Dataset entries –

○ ○ ○ ○

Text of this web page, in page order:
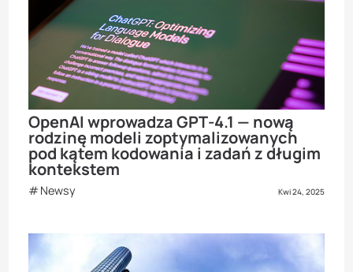
OpenAI wprowadza GPT‑4.1 — nową
rodzinę modeli zoptymalizowanych
pod kątem kodowania i zadań z długim
kontekstem
Newsy Kwi 24, 2025
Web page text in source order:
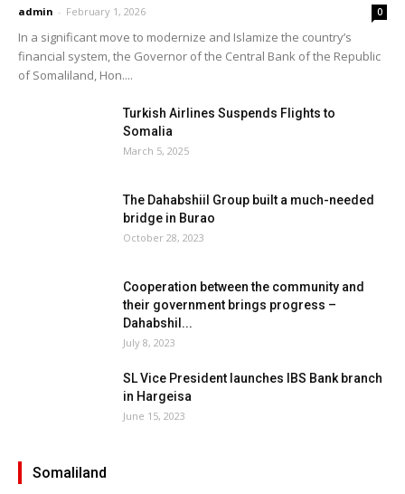
admin - February 1, 2026 0
In a significant move to modernize and Islamize the country’s
financial system, the Governor of the Central Bank of the Republic
of Somaliland, Hon....
Turkish Airlines Suspends Flights to
Somalia
March 5, 2025
The Dahabshiil Group built a much-needed
bridge in Burao
October 28, 2023
Cooperation between the community and
their government brings progress –
Dahabshil...
July 8, 2023
SL Vice President launches IBS Bank branch
in Hargeisa
June 15, 2023
Somaliland
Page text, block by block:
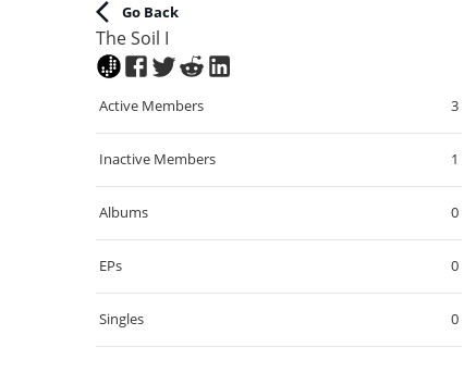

○ ○ ○ ○

EXERCISE –
Exclude all pictures and reproduce exactly the lines from the one containing "Web page text" through the final line of the entries above.

EXERCISE RESULT –
Web page text in source order:
admin - February 1, 2026 0
In a significant move to modernize and Islamize the country’s
financial system, the Governor of the Central Bank of the Republic
of Somaliland, Hon....
Turkish Airlines Suspends Flights to
Somalia
March 5, 2025
The Dahabshiil Group built a much-needed
bridge in Burao
October 28, 2023
Cooperation between the community and
their government brings progress –
Dahabshil...
July 8, 2023
SL Vice President launches IBS Bank branch
in Hargeisa
June 15, 2023
Somaliland
Page text, block by block:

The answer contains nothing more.